> Your goal
Skip the pictures. Copy all the rest of the records down exactly.

> Records shown
=== Begin Enclosure ===

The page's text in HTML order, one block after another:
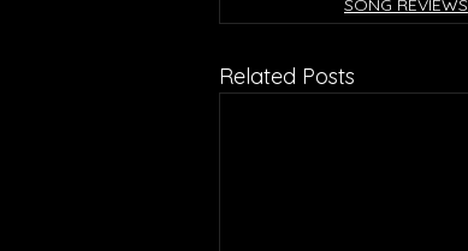
SONG REVIEWS
Related Posts
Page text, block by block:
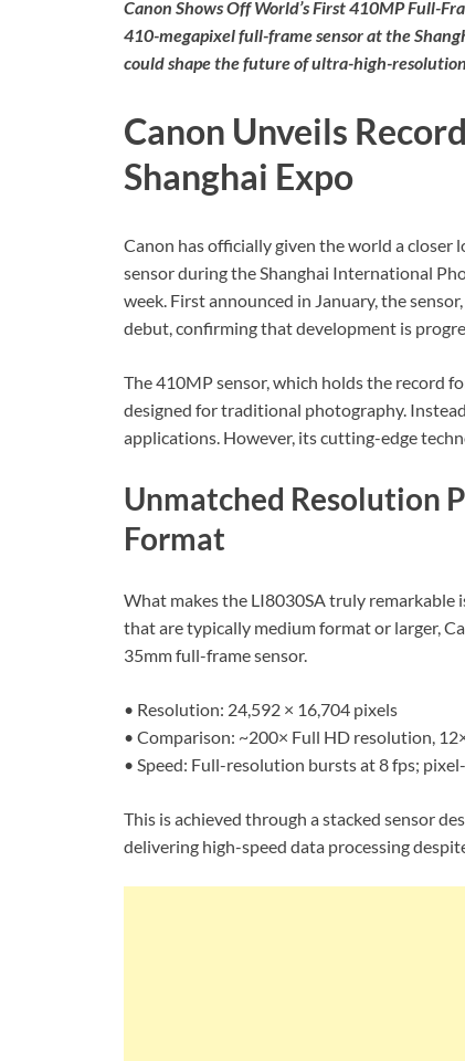
Canon Shows Off World’s First 410MP Full-
410-megapixel full-frame sensor at the
could shape the future of ultra-high-
Canon Unveils
Shanghai Expo
Canon has officially given the world a
sensor during the Shanghai International
week. First announced in January, the
debut, confirming that development is
The 410MP sensor, which holds the record
designed for traditional photography.
applications. However, its cutting-edge
Unmatched Resolution
Format
What makes the LI8030SA truly
that are typically medium format or larger,
35mm full-frame sensor.
• Resolution: 24,592 × 16,704 pixels
• Comparison: ~200× Full HD resolution,
• Speed: Full-resolution bursts at 8 fps;
This is achieved through a stacked sensor
delivering high-speed data processing
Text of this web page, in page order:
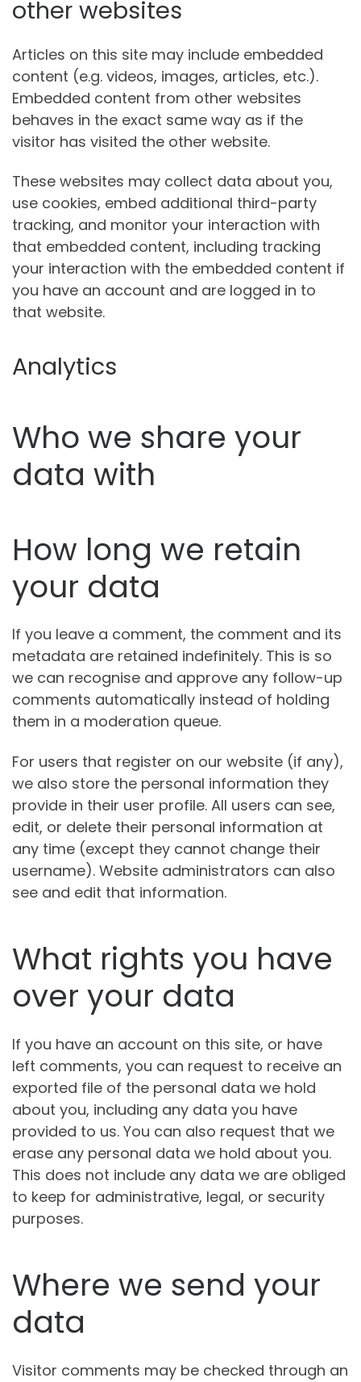
other websites
Articles on this site may include embedded
content (e.g. videos, images, articles, etc.).
Embedded content from other websites
behaves in the exact same way as if the
visitor has visited the other website.
These websites may collect data about you,
use cookies, embed additional third-party
tracking, and monitor your interaction with
that embedded content, including tracking
your interaction with the embedded content if
you have an account and are logged in to
that website.
Analytics
Who we share your
data with
How long we retain
your data
If you leave a comment, the comment and its
metadata are retained indefinitely. This is so
we can recognise and approve any follow-up
comments automatically instead of holding
them in a moderation queue.
For users that register on our website (if any),
we also store the personal information they
provide in their user profile. All users can see,
edit, or delete their personal information at
any time (except they cannot change their
username). Website administrators can also
see and edit that information.
What rights you have
over your data
If you have an account on this site, or have
left comments, you can request to receive an
exported file of the personal data we hold
about you, including any data you have
provided to us. You can also request that we
erase any personal data we hold about you.
This does not include any data we are obliged
to keep for administrative, legal, or security
purposes.
Where we send your
data
Visitor comments may be checked through an
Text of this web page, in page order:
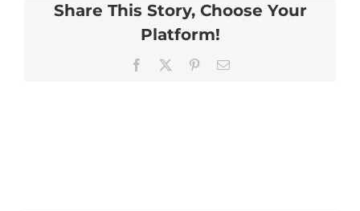
Share This Story, Choose Your
Platform!
Facebook PinterestEmail
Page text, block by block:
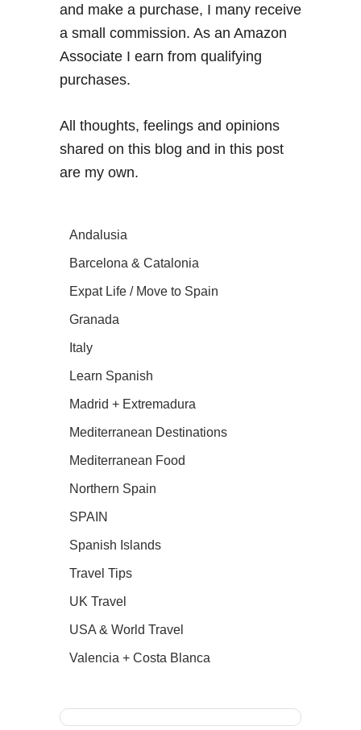
and make a purchase, I many receive
a small commission. As an Amazon
Associate I earn from qualifying
purchases.
All thoughts, feelings and opinions
shared on this blog and in this post
are my own.
Andalusia
Barcelona & Catalonia
Expat Life / Move to Spain
Granada
Italy
Learn Spanish
Madrid + Extremadura
Mediterranean Destinations
Mediterranean Food
Northern Spain
SPAIN
Spanish Islands
Travel Tips
UK Travel
USA & World Travel
Valencia + Costa Blanca
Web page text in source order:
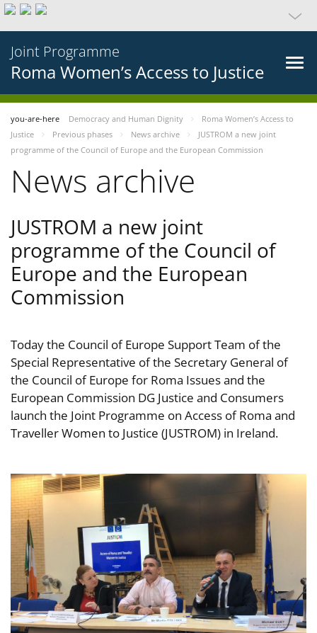
Joint Programme
Roma Women’s Access to Justice
you-are-here Democracy and Human Dignity
Roma Women’s Access to
Justice
Previous phases News archive
JUSTROM a new joint
programme of the Council of Europe and the European Commission
News archive
JUSTROM a new joint
programme of the Council of
Europe and the European
Commission
Today the Council of Europe Support Team of the
Special Representative of the Secretary General of
the Council of Europe for Roma Issues and the
European Commission DG Justice and Consumers
launch the Joint Programme on Access of Roma and
Traveller Women to Justice (JUSTROM) in Ireland.
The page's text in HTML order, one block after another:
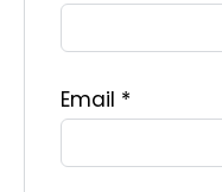
Email *
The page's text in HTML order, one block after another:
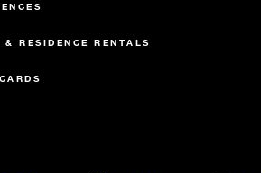
RESIDENCE RENTALS
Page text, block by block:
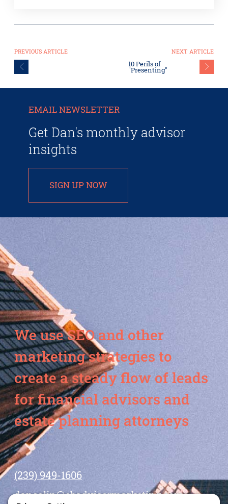
PREVIOUS ARTICLE NEXT ARTICLE
10 Perils of
"Presenting"
EMAIL NEWSLETTER
Get Dan's monthly advisor
insights
SIGN UP NOW
We use SEO and other
marketing strategies to
create a steady flow of leads
for financial advisors and
estate planning attorneys
(239) 949-1606
dansolin@ebadvisormarketing.com
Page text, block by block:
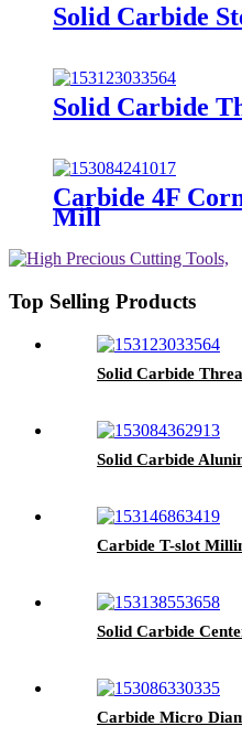
Solid Carbide
Solid Carbide
Carbide 4F
Mill
Top Selling Products
Solid Carbide
Solid Carbide
Carbide T-slot
Solid Carbide
Carbide Micro
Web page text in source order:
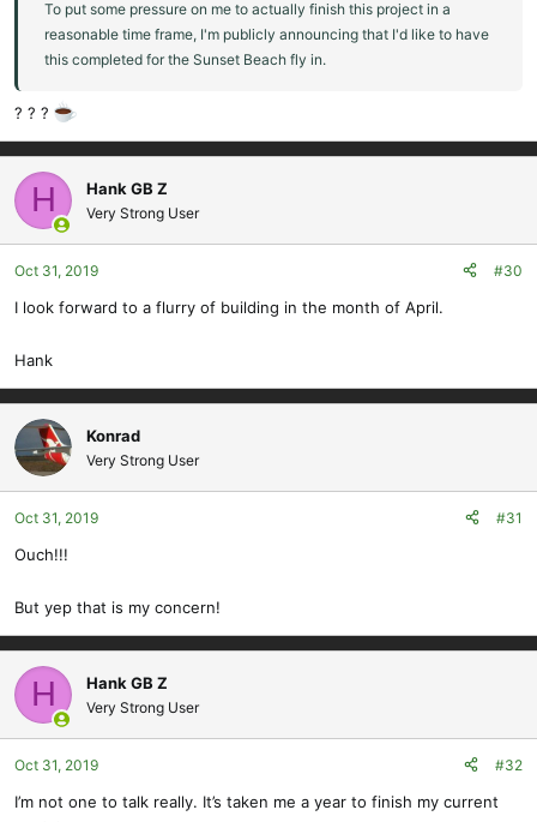
To put some pressure on me to actually finish this project in a
reasonable time frame, I'm publicly announcing that I'd like to have
this completed for the Sunset Beach fly in.
? ? ?
H Hank GB Z
Very Strong User
Oct 31, 2019 #30
I look forward to a flurry of building in the month of April.
Hank
Konrad
Very Strong User
Oct 31, 2019 #31
Ouch!!!
But yep that is my concern!
H Hank GB Z
Very Strong User
Oct 31, 2019 #32
I’m not one to talk really. It’s taken me a year to finish my current
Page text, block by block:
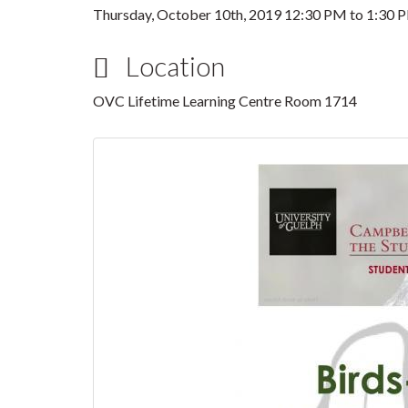
Thursday, October 10th, 201912:30 PM to 1:30
Location
OVC Lifetime Learning Centre Room 1714
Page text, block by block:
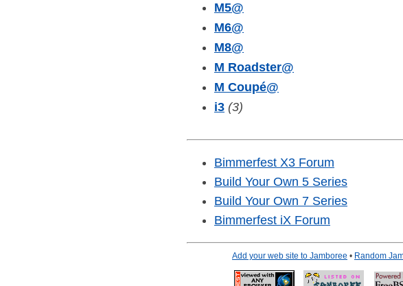
M5@
M6@
M8@
M Roadster@
M Coupé@
i3 (3)
Bimmerfest X3 Forum
Build Your Own 5 Series
Build Your Own 7 Series
Bimmerfest iX Forum
Add your web site to Jamboree • Random
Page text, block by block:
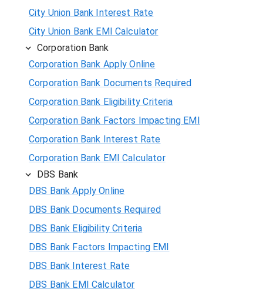
City Union Bank Interest Rate
City Union Bank EMI Calculator
Corporation Bank
Corporation Bank Apply Online
Corporation Bank Documents Required
Corporation Bank Eligibility Criteria
Corporation Bank Factors Impacting EMI
Corporation Bank Interest Rate
Corporation Bank EMI Calculator
DBS Bank
DBS Bank Apply Online
DBS Bank Documents Required
DBS Bank Eligibility Criteria
DBS Bank Factors Impacting EMI
DBS Bank Interest Rate
DBS Bank EMI Calculator
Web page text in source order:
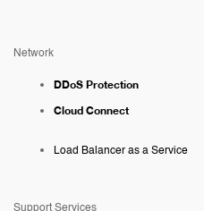
Network
DDoS Protection
Cloud Connect
Load Balancer as a Service
Support Services
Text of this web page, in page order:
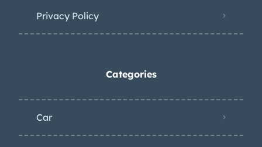
Privacy Policy
Categories
Car

=== End Enclosure ===

> Output for this task
The page's text in HTML order, one block after another:
SONG REVIEWS
Related Posts
Page text, block by block:
Canon Shows Off World’s First 410MP Full-
410-megapixel full-frame sensor at the
could shape the future of ultra-high-
Canon Unveils
Shanghai Expo
Canon has officially given the world a
sensor during the Shanghai International
week. First announced in January, the
debut, confirming that development is
The 410MP sensor, which holds the record
designed for traditional photography.
applications. However, its cutting-edge
Unmatched Resolution
Format
What makes the LI8030SA truly
that are typically medium format or larger,
35mm full-frame sensor.
• Resolution: 24,592 × 16,704 pixels
• Comparison: ~200× Full HD resolution,
• Speed: Full-resolution bursts at 8 fps;
This is achieved through a stacked sensor
delivering high-speed data processing
Text of this web page, in page order:
other websites
Articles on this site may include embedded
content (e.g. videos, images, articles, etc.).
Embedded content from other websites
behaves in the exact same way as if the
visitor has visited the other website.
These websites may collect data about you,
use cookies, embed additional third-party
tracking, and monitor your interaction with
that embedded content, including tracking
your interaction with the embedded content if
you have an account and are logged in to
that website.
Analytics
Who we share your
data with
How long we retain
your data
If you leave a comment, the comment and its
metadata are retained indefinitely. This is so
we can recognise and approve any follow-up
comments automatically instead of holding
them in a moderation queue.
For users that register on our website (if any),
we also store the personal information they
provide in their user profile. All users can see,
edit, or delete their personal information at
any time (except they cannot change their
username). Website administrators can also
see and edit that information.
What rights you have
over your data
If you have an account on this site, or have
left comments, you can request to receive an
exported file of the personal data we hold
about you, including any data you have
provided to us. You can also request that we
erase any personal data we hold about you.
This does not include any data we are obliged
to keep for administrative, legal, or security
purposes.
Where we send your
data
Visitor comments may be checked through an
Text of this web page, in page order:
Share This Story, Choose Your
Platform!
Facebook PinterestEmail
Page text, block by block:
and make a purchase, I many receive
a small commission. As an Amazon
Associate I earn from qualifying
purchases.
All thoughts, feelings and opinions
shared on this blog and in this post
are my own.
Andalusia
Barcelona & Catalonia
Expat Life / Move to Spain
Granada
Italy
Learn Spanish
Madrid + Extremadura
Mediterranean Destinations
Mediterranean Food
Northern Spain
SPAIN
Spanish Islands
Travel Tips
UK Travel
USA & World Travel
Valencia + Costa Blanca
Web page text in source order:
Joint Programme
Roma Women’s Access to Justice
you-are-here Democracy and Human Dignity
Roma Women’s Access to
Justice
Previous phases News archive
JUSTROM a new joint
programme of the Council of Europe and the European Commission
News archive
JUSTROM a new joint
programme of the Council of
Europe and the European
Commission
Today the Council of Europe Support Team of the
Special Representative of the Secretary General of
the Council of Europe for Roma Issues and the
European Commission DG Justice and Consumers
launch the Joint Programme on Access of Roma and
Traveller Women to Justice (JUSTROM) in Ireland.
The page's text in HTML order, one block after another:
Email *
The page's text in HTML order, one block after another:
RESIDENCE RENTALS
Page text, block by block:
PREVIOUS ARTICLE NEXT ARTICLE
10 Perils of
"Presenting"
EMAIL NEWSLETTER
Get Dan's monthly advisor
insights
SIGN UP NOW
We use SEO and other
marketing strategies to
create a steady flow of leads
for financial advisors and
estate planning attorneys
(239) 949-1606
dansolin@ebadvisormarketing.com
Page text, block by block:
Solid Carbide
Solid Carbide
Carbide 4F
Mill
Top Selling Products
Solid Carbide
Solid Carbide
Carbide T-slot
Solid Carbide
Carbide Micro
Web page text in source order:
To put some pressure on me to actually finish this project in a
reasonable time frame, I'm publicly announcing that I'd like to have
this completed for the Sunset Beach fly in.
? ? ?
H Hank GB Z
Very Strong User
Oct 31, 2019 #30
I look forward to a flurry of building in the month of April.
Hank
Konrad
Very Strong User
Oct 31, 2019 #31
Ouch!!!
But yep that is my concern!
H Hank GB Z
Very Strong User
Oct 31, 2019 #32
I’m not one to talk really. It’s taken me a year to finish my current
Page text, block by block:
Thursday, October 10th, 201912:30 PM to 1:30
Location
OVC Lifetime Learning Centre Room 1714
Page text, block by block:
M5@
M6@
M8@
M Roadster@
M Coupé@
i3 (3)
Bimmerfest X3 Forum
Build Your Own 5 Series
Build Your Own 7 Series
Bimmerfest iX Forum
Add your web site to Jamboree • Random
Page text, block by block:
City Union Bank Interest Rate
City Union Bank EMI Calculator
Corporation Bank
Corporation Bank Apply Online
Corporation Bank Documents Required
Corporation Bank Eligibility Criteria
Corporation Bank Factors Impacting EMI
Corporation Bank Interest Rate
Corporation Bank EMI Calculator
DBS Bank
DBS Bank Apply Online
DBS Bank Documents Required
DBS Bank Eligibility Criteria
DBS Bank Factors Impacting EMI
DBS Bank Interest Rate
DBS Bank EMI Calculator
Web page text in source order:
Network
DDoS Protection
Cloud Connect
Load Balancer as a Service
Support Services
Text of this web page, in page order:
Privacy Policy
Categories
Car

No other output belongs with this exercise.